This is the last in a sequence of three posts on mental calculation. The first looked at computing sine, cosine, and tangent in degrees. The second looked at computing logarithms, initially in base 10 but bootstrapping from there to other bases as well.

In the previous post, we showed that

log_{10} *x* ≈ (*x*-1)/(*x*+1)

for *x* between 0.3 and 3.

If we take the inverse of the functions on both sides we get

10^{x} ≈ (1+*x*)/(1-*x*).

for *x* between -0.5 and 0.5.

If the fractional part of *x* is not between -0.5 and 0.5 use

10^{x + 0.5} = 10^{x} 10^{0.5}

to reduce it to that case.

For example, suppose you want a rough estimate of 10^{2.7}. Then

10^{2.7} = 10^{2} 10^{0.5} 10^{0.2} ≈ 100 × 3 × 1.2/0.8 = 450

This calculation approximates the square root of 10 as 3. Obviously you’ll get a better answer if you use a better approximation for square root of 10. Incidentally, π is not a bad approximation to √10; using 3.14 would be better than using 3.

## Plots and error

The graph below shows how good our approximation is. You can see that the error increases with *x*.

But the function we’re approximating also grows with *x*, and the relative error is nearly symmetric about zero.

Relative error is more important than absolute error if you’re going to multiply the result by something else, as we do when the fractional part of *x* has absolute value greater than 0.5.

## Improvement

The virtue of the approximation above is that it is simple, and moderately accurate, with relative error less than 8%. If you want more accuracy, but still want something easy enough to calculate manually, a couple tweaks make the approximation more accurate.

The approximation

10^{x} ≈ (1+*x*)/(1-*x*)

is a little high on the left of zero, and a little low on the right. You can do a little better by using

10^{x} ≈ 0.95 (1+*x*)/(1-*x*)

for -0.5 < *x* < -0.1, and

10^{x} ≈ 1.05 (1+*x*)/(1-*x*)

for 0.1 < *x* < 0.5.

Now the relative error stays below 0.03. The absolute error is a little high on the right end, but we’ve optimized for relative error.

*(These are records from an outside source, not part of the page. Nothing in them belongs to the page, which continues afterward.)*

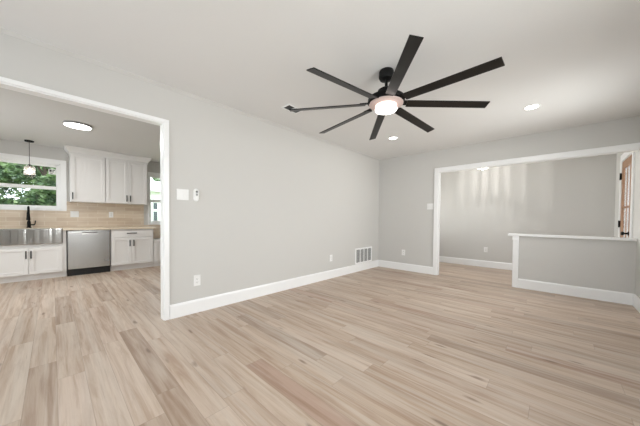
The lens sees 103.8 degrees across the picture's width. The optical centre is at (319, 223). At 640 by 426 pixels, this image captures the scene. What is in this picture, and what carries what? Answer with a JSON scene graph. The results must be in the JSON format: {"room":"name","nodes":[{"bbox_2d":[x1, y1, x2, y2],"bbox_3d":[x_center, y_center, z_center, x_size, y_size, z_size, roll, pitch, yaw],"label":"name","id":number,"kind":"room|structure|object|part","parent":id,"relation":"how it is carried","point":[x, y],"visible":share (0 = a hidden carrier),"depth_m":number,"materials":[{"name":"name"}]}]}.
{"room":"living room","nodes":[
{"label":"living room","id":0,"kind":"room"},
{"bbox_2d":[0,88,159,162],"bbox_3d":[-3.535,-1.515,3.636,4.050,0.190,5.000,2,2,43],"label":"ceiling","id":1,"kind":"structure","parent":0,"point":[23,116],"depth_m":3.73,"materials":[{"name":"white paint"}]},
{"bbox_2d":[24,140,34,175],"bbox_3d":[-5.067,-1.146,4.375,0.135,0.607,0.135,2,2,43],"label":"pendant light","id":2,"kind":"object","parent":1,"relation":"hanging from","point":[29,171],"visible":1,"depth_m":4.37,"materials":[{"name":"white glass"}]},
{"bbox_2d":[63,120,91,129],"bbox_3d":[-3.457,-1.403,3.584,0.306,0.031,0.306,2,2,43],"label":"recessed light","id":3,"kind":"object","parent":1,"relation":"in","point":[73,124],"visible":1,"depth_m":3.54,"materials":[{"name":"grey plastic"}]},
{"bbox_2d":[64,123,91,129],"bbox_3d":[-3.457,-1.390,3.584,0.290,0.004,0.290,2,2,43],"label":"diffuser","id":4,"kind":"object","parent":3,"relation":"attached to","point":[82,126],"depth_m":3.57,"materials":[{"name":"white plastic"}]},
{"bbox_2d":[0,139,159,224],"bbox_3d":[-4.896,-0.264,5.066,0.140,2.395,4.800,2,2,43],"label":"wall","id":5,"kind":"structure","parent":0,"point":[6,146],"depth_m":4.71,"materials":[{"name":"grey paint"}]},
{"bbox_2d":[0,153,66,210],"bbox_3d":[-5.327,-0.734,4.576,0.164,0.974,0.985,2,2,43],"label":"window","id":6,"kind":"structure","parent":5,"relation":"in","point":[60,165],"depth_m":4.68,"materials":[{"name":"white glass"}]},
{"bbox_3d":[-5.343,-0.888,4.590,0.035,0.475,0.793,2,2,43],"label":"sash","id":7,"kind":"part","parent":6,"relation":"part of","materials":[{"name":"white wood"}]},
{"bbox_3d":[-5.317,-0.508,4.570,0.035,0.403,0.793,2,2,43],"label":"sash","id":8,"kind":"part","parent":6,"relation":"part of","materials":[{"name":"white wood"}]},
{"bbox_2d":[49,169,55,174],"bbox_3d":[-5.130,-0.999,4.807,0.002,0.100,0.095,2,2,43],"label":"window sticker","id":9,"kind":"object","parent":6,"relation":"attached to","point":[51,171],"visible":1,"depth_m":4.81,"materials":[{"name":"white paper"}]},
{"bbox_2d":[0,201,160,237],"bbox_3d":[-4.588,-0.048,5.293,0.008,0.790,3.750,2,2,43],"label":"backsplash","id":10,"kind":"structure","parent":5,"relation":"attached to","point":[90,214],"depth_m":5.08,"materials":[{"name":"beige tile"}]},
{"bbox_2d":[70,211,78,216],"bbox_3d":[-4.866,-0.192,4.976,0.013,0.118,0.120,2,2,43],"label":"light switch","id":11,"kind":"object","parent":10,"relation":"attached to","point":[72,213],"visible":1,"depth_m":4.97,"materials":[{"name":"white plastic"}]},
{"bbox_2d":[69,153,104,202],"bbox_3d":[-4.611,-0.886,4.983,0.360,0.923,0.504,2,2,43],"label":"upper cabinet","id":12,"kind":"object","parent":5,"relation":"attached to","point":[86,173],"visible":1,"depth_m":4.88,"materials":[{"name":"white paint"}]},
{"bbox_2d":[104,158,146,204],"bbox_3d":[-4.192,-0.891,5.429,0.360,0.923,0.716,2,2,43],"label":"upper cabinet","id":13,"kind":"object","parent":5,"relation":"attached to","point":[125,181],"visible":1,"depth_m":5.30,"materials":[{"name":"white paint"}]},
{"bbox_2d":[64,145,151,164],"bbox_3d":[-4.354,-1.393,5.228,0.378,0.131,1.362,2,2,43],"label":"trim","id":14,"kind":"structure","parent":13,"relation":"on","point":[69,149],"depth_m":5.04,"materials":[{"name":"white paint"}]},
{"bbox_3d":[-4.210,-0.876,5.208,0.019,0.891,0.359,2,2,43],"label":"door","id":15,"kind":"part","parent":13,"relation":"part of","materials":[{"name":"white paint"}]},
{"bbox_3d":[-3.969,-0.879,5.465,0.019,0.891,0.338,2,2,43],"label":"door","id":16,"kind":"part","parent":13,"relation":"part of","materials":[{"name":"white paint"}]},
{"bbox_2d":[148,172,159,224],"bbox_3d":[-3.784,-0.602,6.222,0.164,1.234,0.845,2,2,43],"label":"window","id":17,"kind":"structure","parent":5,"relation":"in","point":[150,174],"depth_m":5.92,"materials":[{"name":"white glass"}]},
{"bbox_3d":[-3.775,-0.311,6.218,0.035,0.533,0.753,2,2,43],"label":"sash","id":18,"kind":"part","parent":17,"relation":"part of","materials":[{"name":"white wood"}]},
{"bbox_2d":[0,32,379,304],"bbox_3d":[-0.560,-0.220,3.811,0.100,2.440,8.910,2,2,43],"label":"wall","id":19,"kind":"structure","parent":0,"point":[274,204],"depth_m":3.20,"materials":[{"name":"grey paint"}]},
{"bbox_2d":[0,76,169,320],"bbox_3d":[-2.527,-0.023,1.722,0.136,2.092,2.624,2,2,43],"label":"trim","id":20,"kind":"structure","parent":19,"relation":"attached to","point":[6,83],"depth_m":2.59,"materials":[{"name":"white wood"}]},
{"bbox_2d":[177,189,188,199],"bbox_3d":[-1.493,-0.320,2.732,0.013,0.118,0.120,2,2,43],"label":"light switch","id":21,"kind":"object","parent":19,"relation":"attached to","point":[182,194],"visible":1,"depth_m":2.73,"materials":[{"name":"white plastic"}]},
{"bbox_2d":[0,28,379,160],"bbox_3d":[-1.090,-1.420,3.123,0.020,0.024,7.200,2,2,43],"label":"trim","id":22,"kind":"structure","parent":19,"relation":"attached to","point":[2,30],"depth_m":2.45,"materials":[{"name":"grey paint"}]},
{"bbox_2d":[193,189,198,200],"bbox_3d":[-1.392,-0.326,2.829,0.028,0.144,0.058,2,2,43],"label":"remote","id":23,"kind":"object","parent":19,"relation":"attached to","point":[195,191],"visible":1,"depth_m":2.81,"materials":[{"name":"white plastic"}]},
{"bbox_2d":[194,275,199,285],"bbox_3d":[-1.401,0.646,2.862,0.009,0.120,0.074,2,2,43],"label":"wall outlet","id":24,"kind":"object","parent":19,"relation":"attached to","point":[196,277],"visible":1,"depth_m":2.86,"materials":[{"name":"white plastic"}]},
{"bbox_2d":[170,260,378,318],"bbox_3d":[-0.121,0.921,4.228,0.016,0.150,4.300,2,2,43],"label":"baseboard","id":25,"kind":"structure","parent":19,"relation":"attached to","point":[177,310],"depth_m":3.41,"materials":[{"name":"white wood"}]},
{"bbox_2d":[355,246,371,264],"bbox_3d":[0.934,0.665,5.347,0.012,0.327,0.630,2,2,43],"label":"air vent","id":26,"kind":"object","parent":19,"relation":"in","point":[362,255],"visible":1,"depth_m":5.33,"materials":[{"name":"metal"}]},
{"bbox_2d":[0,262,639,425],"bbox_3d":[-0.704,1.036,3.926,8.184,0.080,9.260,2,2,43],"label":"floor","id":27,"kind":"structure","parent":0,"point":[461,345],"depth_m":2.00,"materials":[{"name":"wood"}]},
{"bbox_2d":[0,230,66,283],"bbox_3d":[-5.060,0.532,4.336,0.632,0.830,0.940,2,2,43],"label":"base cabinet","id":28,"kind":"object","parent":27,"relation":"on","point":[18,263],"visible":1,"depth_m":4.21,"materials":[{"name":"white paint"}]},
{"bbox_3d":[-4.994,0.623,4.008,0.019,0.445,0.441,2,2,43],"label":"door","id":29,"kind":"part","parent":28,"relation":"part of","materials":[{"name":"white paint"}]},
{"bbox_3d":[-4.707,0.620,4.314,0.019,0.445,0.390,2,2,43],"label":"door","id":30,"kind":"part","parent":28,"relation":"part of","materials":[{"name":"white paint"}]},
{"bbox_2d":[66,230,109,275],"bbox_3d":[-4.531,0.525,4.906,0.604,0.830,0.596,2,2,43],"label":"dishwasher","id":31,"kind":"object","parent":27,"relation":"on","point":[87,251],"visible":0.98,"depth_m":4.69,"materials":[{"name":"silver metal"}]},
{"bbox_2d":[110,229,152,270],"bbox_3d":[-4.071,0.519,5.390,0.632,0.832,0.719,2,2,43],"label":"base cabinet","id":32,"kind":"object","parent":27,"relation":"on","point":[129,248],"visible":1,"depth_m":5.17,"materials":[{"name":"white paint"}]},
{"bbox_2d":[0,226,155,229],"bbox_3d":[-4.681,0.091,4.730,0.631,0.034,2.600,2,2,43],"label":"countertop","id":33,"kind":"structure","parent":32,"relation":"on","point":[134,227],"depth_m":4.87,"materials":[{"name":"beige stone"}]},
{"bbox_2d":[0,228,61,245],"bbox_3d":[-5.014,0.211,4.291,0.508,0.259,0.838,2,2,43],"label":"farmhouse sink","id":34,"kind":"object","parent":33,"relation":"in","point":[8,237],"visible":1,"depth_m":4.15,"materials":[{"name":"silver metal"}]},
{"bbox_2d":[26,206,35,227],"bbox_3d":[-5.156,-0.122,4.476,0.206,0.394,0.115,2,2,43],"label":"kitchen faucet","id":35,"kind":"object","parent":33,"relation":"on","point":[29,224],"visible":1,"depth_m":4.48,"materials":[{"name":"black metal"}]},
{"bbox_2d":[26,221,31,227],"bbox_3d":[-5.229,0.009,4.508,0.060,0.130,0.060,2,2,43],"label":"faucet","id":36,"kind":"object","parent":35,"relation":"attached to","point":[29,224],"depth_m":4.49,"materials":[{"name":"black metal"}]},
{"bbox_3d":[-4.000,0.556,5.065,0.019,0.548,0.318,2,2,43],"label":"door","id":37,"kind":"part","parent":32,"relation":"part of","materials":[{"name":"white paint"}]},
{"bbox_3d":[-3.869,0.198,5.194,0.019,0.150,0.692,2,2,43],"label":"drawer","id":38,"kind":"part","parent":32,"relation":"part of","materials":[{"name":"white paint"}]},
{"bbox_3d":[-3.762,0.553,5.319,0.019,0.548,0.370,2,2,43],"label":"door","id":39,"kind":"part","parent":32,"relation":"part of","materials":[{"name":"white paint"}]},
{"bbox_2d":[153,238,160,265],"bbox_3d":[-3.454,0.636,6.053,0.631,0.584,1.080,2,2,43],"label":"base cabinet","id":40,"kind":"object","parent":27,"relation":"on","point":[156,241],"visible":0.21,"depth_m":5.52,"materials":[{"name":"white paint"}]},
{"bbox_3d":[-3.433,0.610,5.670,0.019,0.428,0.528,2,2,43],"label":"door","id":41,"kind":"part","parent":40,"relation":"part of","materials":[{"name":"white paint"}]},
{"bbox_2d":[0,0,639,159],"bbox_3d":[0.851,-1.475,2.438,3.984,0.150,9.260,2,2,43],"label":"ceiling","id":42,"kind":"structure","parent":0,"point":[579,60],"depth_m":2.05,"materials":[{"name":"white paint"}]},
{"bbox_2d":[281,104,301,113],"bbox_3d":[-0.338,-1.419,3.102,0.145,0.010,0.240,2,2,43],"label":"ceiling vent","id":43,"kind":"object","parent":42,"relation":"in","point":[288,106],"visible":0.84,"depth_m":3.06,"materials":[{"name":"white plastic"}]},
{"bbox_2d":[388,136,397,139],"bbox_3d":[1.217,-1.428,4.182,0.170,0.006,0.170,2,2,43],"label":"recessed light","id":44,"kind":"object","parent":42,"relation":"in","point":[392,137],"visible":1,"depth_m":4.19,"materials":[{"name":"white plastic"}]},
{"bbox_2d":[289,34,504,139],"bbox_3d":[0.607,-1.217,2.300,1.679,0.365,1.679,0,1,-19],"label":"ceiling fan","id":45,"kind":"object","parent":42,"relation":"hanging from","point":[388,99],"visible":1,"depth_m":2.17,"materials":[{"name":"black metal"}]},
{"bbox_3d":[0.068,-1.084,2.340,0.707,0.065,0.081,1,1,4],"label":"blade","id":46,"kind":"part","parent":45,"relation":"part of","materials":[{"name":"black wood"}]},
{"bbox_3d":[0.199,-1.079,1.949,0.707,0.060,0.081,0,2,-41],"label":"blade","id":47,"kind":"part","parent":45,"relation":"part of","materials":[{"name":"black metal"}]},
{"bbox_3d":[0.252,-1.088,2.709,0.081,0.066,0.707,0,2,-41],"label":"blade","id":48,"kind":"part","parent":45,"relation":"part of","materials":[{"name":"black wood"}]},
{"bbox_3d":[0.643,-1.089,2.840,0.081,0.064,0.707,1,1,4],"label":"blade","id":49,"kind":"part","parent":45,"relation":"part of","materials":[{"name":"black wood"}]},
{"bbox_3d":[0.568,-1.075,1.765,0.081,0.054,0.707,1,1,4],"label":"blade","id":50,"kind":"part","parent":45,"relation":"part of","materials":[{"name":"black wood"}]},
{"bbox_3d":[1.012,-1.086,2.656,0.707,0.058,0.081,0,2,-41],"label":"blade","id":51,"kind":"part","parent":45,"relation":"part of","materials":[{"name":"black wood"}]},
{"bbox_3d":[1.143,-1.081,2.265,0.707,0.053,0.081,1,1,4],"label":"blade","id":52,"kind":"part","parent":45,"relation":"part of","materials":[{"name":"black metal"}]},
{"bbox_3d":[0.959,-1.076,1.896,0.081,0.051,0.707,0,2,-41],"label":"blade","id":53,"kind":"part","parent":45,"relation":"part of","materials":[{"name":"black wood"}]},
{"bbox_2d":[523,104,540,109],"bbox_3d":[2.526,-1.392,2.992,0.170,0.006,0.170,2,2,43],"label":"recessed light","id":54,"kind":"object","parent":42,"relation":"in","point":[532,106],"visible":1,"depth_m":2.98,"materials":[{"name":"white plastic"}]},
{"bbox_2d":[378,115,639,293],"bbox_3d":[2.751,-0.203,4.536,3.734,2.440,0.100,2,2,43],"label":"wall","id":55,"kind":"structure","parent":0,"point":[406,183],"depth_m":3.98,"materials":[{"name":"grey paint"}]},
{"bbox_2d":[378,260,432,274],"bbox_3d":[1.790,0.916,5.371,1.204,0.150,0.016,2,2,43],"label":"baseboard","id":56,"kind":"structure","parent":55,"relation":"attached to","point":[381,263],"depth_m":5.32,"materials":[{"name":"white wood"}]},
{"bbox_2d":[427,203,432,209],"bbox_3d":[2.188,-0.345,4.986,0.120,0.118,0.013,2,2,43],"label":"light switch","id":57,"kind":"object","parent":55,"relation":"attached to","point":[429,206],"visible":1,"depth_m":4.98,"materials":[{"name":"white plastic"}]},
{"bbox_2d":[512,236,518,287],"bbox_3d":[3.206,0.613,4.113,0.082,0.834,0.142,2,2,43],"label":"trim","id":58,"kind":"structure","parent":55,"relation":"attached to","point":[515,239],"depth_m":4.06,"materials":[{"name":"white wood"}]},
{"bbox_2d":[433,143,639,274],"bbox_3d":[3.194,-0.017,4.122,2.513,2.092,0.136,2,2,43],"label":"trim","id":59,"kind":"structure","parent":55,"relation":"attached to","point":[632,147],"depth_m":4.21,"materials":[{"name":"white wood"}]},
{"bbox_2d":[508,233,636,240],"bbox_3d":[3.623,0.191,3.721,1.331,0.034,0.180,2,2,43],"label":"trim","id":60,"kind":"structure","parent":55,"relation":"on","point":[509,234],"depth_m":3.57,"materials":[{"name":"white wood"}]},
{"bbox_2d":[518,278,633,304],"bbox_3d":[3.629,0.968,3.644,1.186,0.150,0.016,2,2,43],"label":"baseboard","id":61,"kind":"structure","parent":55,"relation":"attached to","point":[576,291],"depth_m":3.58,"materials":[{"name":"white wood"}]},
{"bbox_2d":[439,153,616,262],"bbox_3d":[3.929,-0.217,5.789,3.734,2.440,0.120,2,2,43],"label":"wall","id":62,"kind":"structure","parent":0,"point":[479,208],"depth_m":5.35,"materials":[{"name":"grey paint"}]},
{"bbox_2d":[439,256,511,269],"bbox_3d":[3.871,0.928,5.763,3.734,0.150,0.016,2,2,43],"label":"baseboard","id":63,"kind":"structure","parent":62,"relation":"attached to","point":[481,263],"depth_m":5.91,"materials":[{"name":"white wood"}]},
{"bbox_2d":[614,150,639,297],"bbox_3d":[2.279,-0.142,1.227,0.110,2.440,9.030,2,2,43],"label":"wall","id":64,"kind":"structure","parent":0,"point":[636,208],"depth_m":3.28,"materials":[{"name":"grey paint"}]},
{"bbox_2d":[618,154,631,237],"bbox_3d":[4.535,0.033,3.771,0.096,2.013,0.750,2,2,43],"label":"door","id":65,"kind":"structure","parent":64,"relation":"in","point":[625,176],"depth_m":3.76,"materials":[{"name":"brown wood"}]},
{"bbox_3d":[4.553,-0.251,3.728,0.003,1.203,0.486,2,2,43],"label":"glass pane","id":66,"kind":"part","parent":65,"relation":"part of","materials":[{"name":"clear glass"}]},
{"bbox_2d":[618,151,634,237],"bbox_3d":[4.594,-0.022,3.709,0.128,2.145,0.935,2,2,43],"label":"trim","id":67,"kind":"structure","parent":64,"relation":"attached to","point":[624,156],"depth_m":3.44,"materials":[{"name":"white wood"}]},
{"bbox_2d":[633,294,639,312],"bbox_3d":[2.395,1.000,1.477,0.016,0.150,4.834,2,2,43],"label":"baseboard","id":68,"kind":"structure","parent":64,"relation":"attached to","point":[636,300],"depth_m":3.10,"materials":[{"name":"white wood"}]},
{"label":"outside","id":69,"kind":"structure","parent":0,"visible":0},
{"bbox_3d":[-14.744,0.750,20.916,35.850,0.150,50.000,2,2,43],"label":"ground","id":70,"kind":"structure","parent":69,"visible":0},
{"bbox_2d":[0,162,13,171],"bbox_3d":[-8.401,-1.097,5.747,2.272,4.273,1.915,1,1,7],"label":"leafy tree","id":71,"kind":"object","parent":70,"relation":"on","point":[3,165],"visible":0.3,"depth_m":6.37,"materials":[{"name":"green plant"}]},
{"bbox_2d":[0,169,35,204],"bbox_3d":[-10.776,-1.659,8.281,1.932,5.250,2.010,2,2,43],"label":"leafy tree","id":72,"kind":"object","parent":70,"relation":"on","point":[4,178],"visible":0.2,"depth_m":8.62,"materials":[{"name":"green plant"}]},
{"bbox_2d":[0,165,42,201],"bbox_3d":[-11.462,-1.910,10.428,2.235,5.653,3.078,0,1,-22],"label":"leafy tree","id":73,"kind":"object","parent":70,"relation":"on","point":[37,169],"visible":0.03,"depth_m":10.24,"materials":[{"name":"green plant"}]},
{"bbox_2d":[6,163,55,205],"bbox_3d":[-8.495,-1.356,7.857,2.082,4.705,2.057,1,1,2],"label":"leafy tree","id":74,"kind":"object","parent":70,"relation":"on","point":[42,197],"visible":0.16,"depth_m":7.35,"materials":[{"name":"green plant"}]},
{"bbox_2d":[150,181,159,220],"bbox_3d":[-8.613,-0.915,17.058,4.600,3.450,6.800,2,2,43],"label":"neighbor house","id":75,"kind":"structure","parent":70,"relation":"on","point":[154,185],"depth_m":13.73,"materials":[{"name":"white"}]},
{"bbox_3d":[-9.004,-0.628,13.717,0.015,1.040,0.190,2,2,43],"label":"pane","id":76,"kind":"part","parent":75,"relation":"part of","materials":[{"name":"white glass"}]}
]}

In case you’re wondering where the factors of 0.95 and 1.05 came from, they’re approximately 3/√10 and √10/3 respectively.

Inverting the functions on both sides of an equation (an approximation in this case) is a technique I’ve not seen before. Does it have a name?

10^.5 is better approximated by 19/6 (.3% error) than by 22/7 or pi.

And 10^.3 is nicely approximated by 2 (.3% error) which gives easy approximations for 10^.6 and 10^.9 as well.